╭─ INPUT DATA

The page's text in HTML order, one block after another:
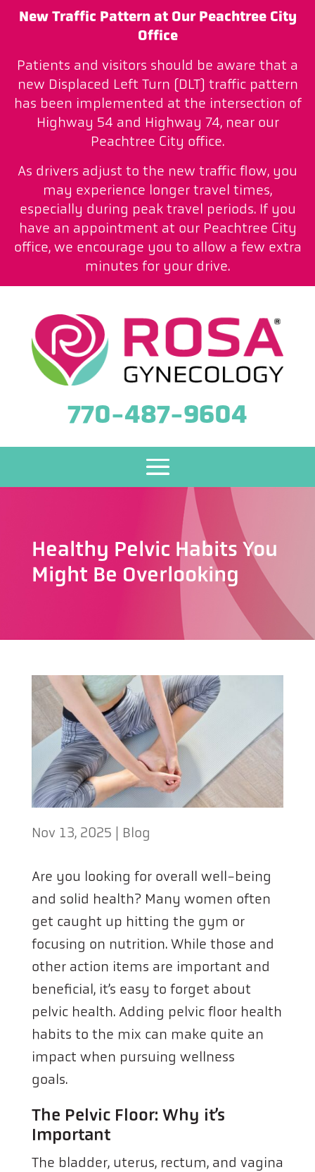
New Traffic Pattern at Our Peachtree City
Office
Patients and visitors should be aware that a
new Displaced Left Turn (DLT) traffic pattern
has been implemented at the intersection of
Highway 54 and Highway 74, near our
Peachtree City office.
As drivers adjust to the new traffic flow, you
may experience longer travel times,
especially during peak travel periods. If you
have an appointment at our Peachtree City
office, we encourage you to allow a few extra
minutes for your drive.
770-487-9604
Healthy Pelvic Habits You
Might Be Overlooking
Nov 13, 2025 Blog
Are you looking for overall well-being
and solid health? Many women often
get caught up hitting the gym or
focusing on nutrition. While those and
other action items are important and
beneficial, it’s easy to forget about
pelvic health. Adding pelvic floor health
habits to the mix can make quite an
impact when pursuing wellness
goals.
The Pelvic Floor: Why it’s
Important
The bladder, uterus, rectum, and vagina
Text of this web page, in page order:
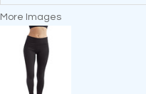
More Images
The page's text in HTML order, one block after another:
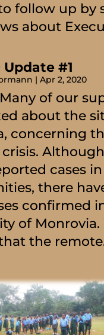
follow up by
about
Update #1
| Apr 2, 2020
of our
about the
concerning
crisis.
cases
there
confirmed
of Monrovia.
the
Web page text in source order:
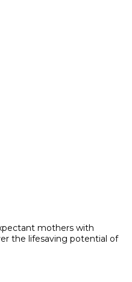
mothers with
the lifesaving potential of
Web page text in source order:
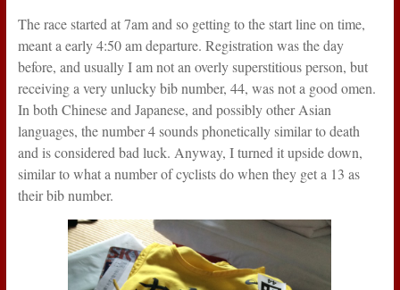
The race started at 7am and so getting to the start line on time,
meant a early 4:50 am departure. Registration was the day
before, and usually I am not an overly superstitious person, but
receiving a very unlucky bib number, 44, was not a good omen.
In both Chinese and Japanese, and possibly other Asian
languages, the number 4 sounds phonetically similar to death
and is considered bad luck. Anyway, I turned it upside down,
similar to what a number of cyclists do when they get a 13 as
their bib number.
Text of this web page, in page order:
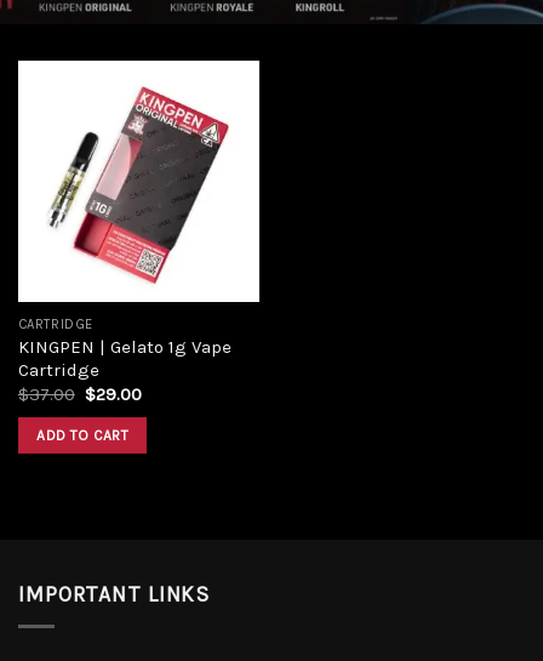
Add to
wishlist
CARTRIDGE
KINGPEN | Gelato 1g Vape
Cartridge
$37.00 Original
was:
$37.00.
$29.00Current
ADD TO CART
IMPORTANT LINKS
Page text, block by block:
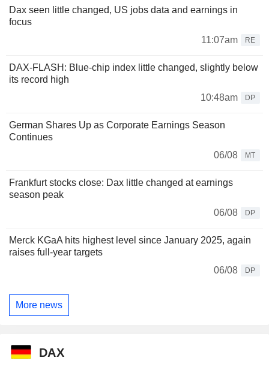
Dax seen little changed, US jobs data and earnings in
focus
11:07am
RE
DAX-FLASH: Blue-chip index little changed, slightly below
its record high
10:48am
DP
German Shares Up as Corporate Earnings Season
Continues
06/08
MT
Frankfurt stocks close: Dax little changed at earnings
season peak
06/08
DP
Merck KGaA hits highest level since January 2025, again
raises full-year targets
06/08
DP
More news
DAX
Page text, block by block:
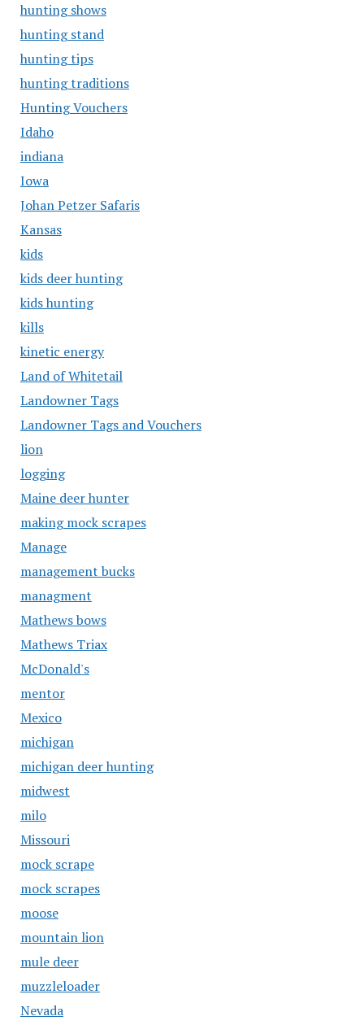
hunting shows
hunting stand
hunting tips
hunting traditions
Hunting Vouchers
Idaho
indiana
Iowa
Johan Petzer Safaris
Kansas
kids
kids deer hunting
kids hunting
kills
kinetic energy
Land of Whitetail
Landowner Tags
Landowner Tags and Vouchers
lion
logging
Maine deer hunter
making mock scrapes
Manage
management bucks
managment
Mathews bows
Mathews Triax
McDonald's
mentor
Mexico
michigan
michigan deer hunting
midwest
milo
Missouri
mock scrape
mock scrapes
moose
mountain lion
mule deer
muzzleloader
Nevada
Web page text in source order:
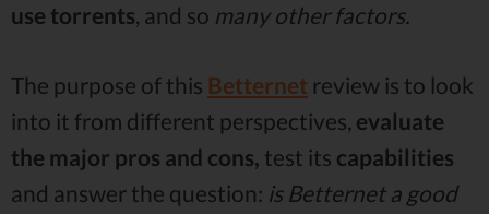
use torrents, and so many other factors.
The purpose of this Betternet review is to look
into it from different perspectives, evaluate
the major pros and cons, test its capabilities
and answer the question: is Betternet a good
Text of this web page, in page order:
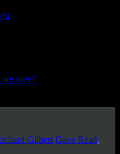
they?
Gilbert Dave Read,
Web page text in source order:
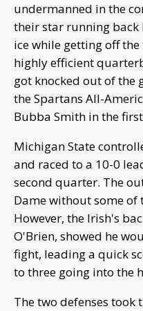
undermanned in the
their star running back
ice while getting off
highly efficient
got knocked out of the
the Spartans All-
Bubba Smith in the
Michigan State
and raced to a 10-0
second quarter. The
Dame without some of
However, the Irish's
O'Brien, showed he
fight, leading a quick
to three going into the
The two defenses
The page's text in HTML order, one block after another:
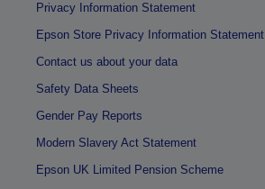
Privacy Information Statement
Epson Store Privacy Information Statement
Contact us about your data
Safety Data Sheets
Gender Pay Reports
Modern Slavery Act Statement
Epson UK Limited Pension Scheme
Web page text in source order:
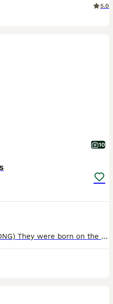
5.0
10
(DATE OF BIRTH PUT IN WRONG) They were born on the 16th of June (They will be ready to go home week starting 25th August) Beautiful Ragdoll Kittens – £700 We have 9 gorgeous Ragdoll kittens looking
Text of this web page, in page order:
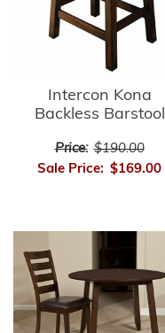
Intercon Kona
Backless Barstool
Price: $190.00
Sale Price: $169.00
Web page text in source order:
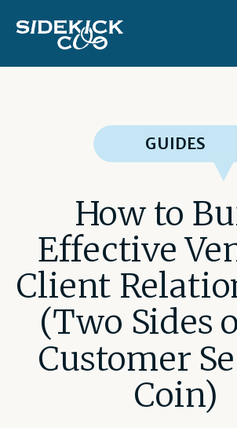
GUIDES
How to
Effective
Client
(Two Sides
Customer
Coin)
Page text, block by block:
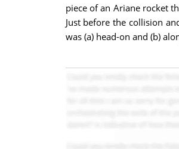
piece of an Ariane rocket
Just before the collision
was (a) head-on and (b)
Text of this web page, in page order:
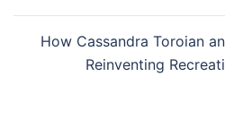
How Cassandra Toroian
Reinventing
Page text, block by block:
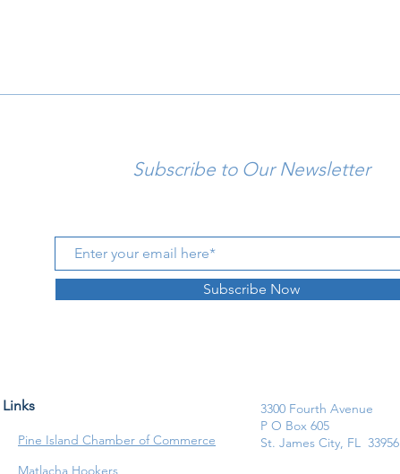
Subscribe to Our Newsletter
Subscribe Now
Links
Pine Island Chamber of Commerce
Matlacha Hookers
3300 Fourth Avenue
P O Box 605
St. James City, FL 33956
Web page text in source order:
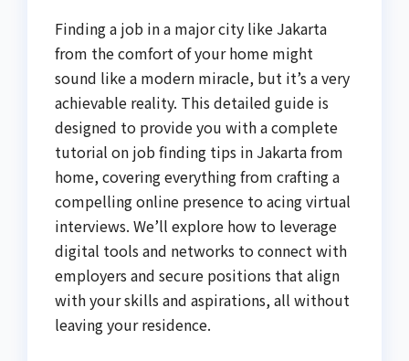
Finding a job in a major city like Jakarta
from the comfort of your home might
sound like a modern miracle, but it’s a very
achievable reality. This detailed guide is
designed to provide you with a complete
tutorial on job finding tips in Jakarta from
home, covering everything from crafting a
compelling online presence to acing virtual
interviews. We’ll explore how to leverage
digital tools and networks to connect with
employers and secure positions that align
with your skills and aspirations, all without
leaving your residence.
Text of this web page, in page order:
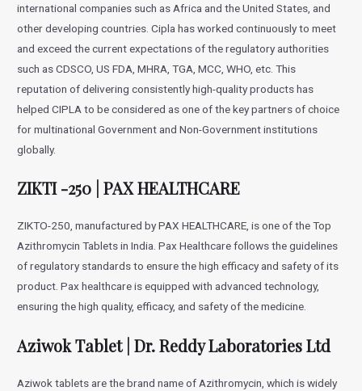
international companies such as Africa and the United States, and
other developing countries. Cipla has worked continuously to meet
and exceed the current expectations of the regulatory authorities
such as CDSCO, US FDA, MHRA, TGA, MCC, WHO, etc. This
reputation of delivering consistently high-quality products has
helped CIPLA to be considered as one of the key partners of choice
for multinational Government and Non-Government institutions
globally.
ZIKTI -250 | PAX HEALTHCARE
ZIKTO-250, manufactured by PAX HEALTHCARE, is one of the Top
Azithromycin Tablets in India. Pax Healthcare follows the guidelines
of regulatory standards to ensure the high efficacy and safety of its
product. Pax healthcare is equipped with advanced technology,
ensuring the high quality, efficacy, and safety of the medicine.
Aziwok Tablet | Dr. Reddy Laboratories Ltd
Aziwok tablets are the brand name of Azithromycin, which is widely
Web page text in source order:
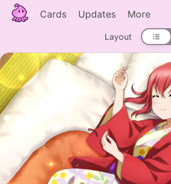
Cards Updates More
Layout
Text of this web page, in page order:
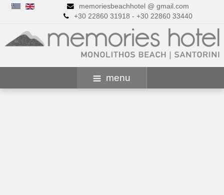
memoriesbeachhotel @ gmail.com
+30 22860 31918 - +30 22860 33440
menu
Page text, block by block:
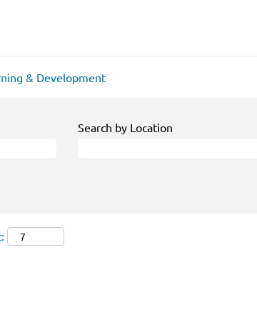
& Development
Search by Location
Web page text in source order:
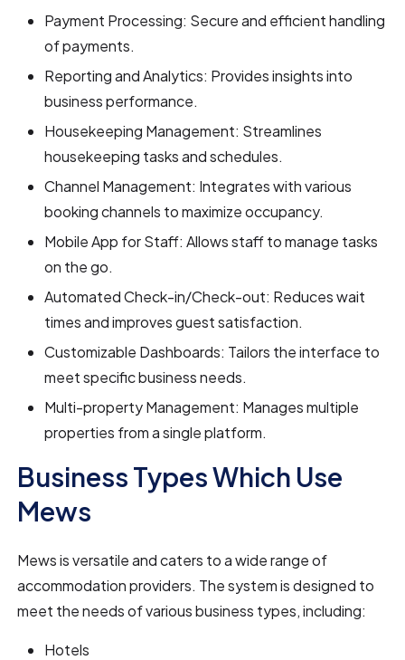
Payment Processing: Secure and efficient handling
of payments.
Reporting and Analytics: Provides insights into
business performance.
Housekeeping Management: Streamlines
housekeeping tasks and schedules.
Channel Management: Integrates with various
booking channels to maximize occupancy.
Mobile App for Staff: Allows staff to manage tasks
on the go.
Automated Check-in/Check-out: Reduces wait
times and improves guest satisfaction.
Customizable Dashboards: Tailors the interface to
meet specific business needs.
Multi-property Management: Manages multiple
properties from a single platform.
Business Types Which Use
Mews
Mews is versatile and caters to a wide range of
accommodation providers. The system is designed to
meet the needs of various business types, including:
Hotels
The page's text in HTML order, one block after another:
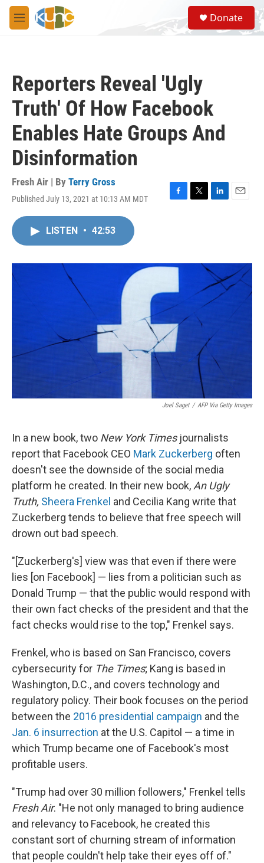
Skip to main content
M
e
S
e
a
Donate
Reporters Reveal 'Ugly
Truth' Of How Facebook
Enables Hate Groups And
Disinformation
Fresh Air | By Terry Gross
Published July 13, 2021 at 10:13 AM MDT
F
o
T
r
L
I
n
E
LISTEN • 42:53
Joel Saget / AFP Via Getty Images
In a new book, two New York Timesjournalists
report that Facebook CEO Mark Zuckerberg often
doesn't see the downside of the social media
platform he created. In their new book,An Ugly
Truth, Sheera Frenkel and Cecilia Kang write that
Zuckerberg tends to believe that free speech will
drown out bad speech.
"[Zuckerberg's] view was that even if there were
lies [on Facebook] — lies from a politician such as
Donald Trump — that the public would respond with
their own fact checks of the president and that the
fact checks would rise to the top," Frenkel says.
Frenkel, who is based on San Francisco, covers
cybersecurity for The Times; Kang is based in
Washington, D.C., and covers technology and
regulatory policy. Their book focuses on the period
between the 2016 presidential campaign and the
Jan. 6 insurrection at the U.S. Capitol — a time in
which Trump became one of Facebook's most
profitable users.
"Trump had over 30 million followers," Frenkel tells
Fresh Air. "He not only managed to bring audience
and relevancy to Facebook, he created this
constant sort of churning stream of information
that people couldn't help take their eyes off of."

╰─

## WHAT TO WORK ON
In these entries, please give the number of lines holding the string "needs" and nothing more.

## RESPONSE AREA
2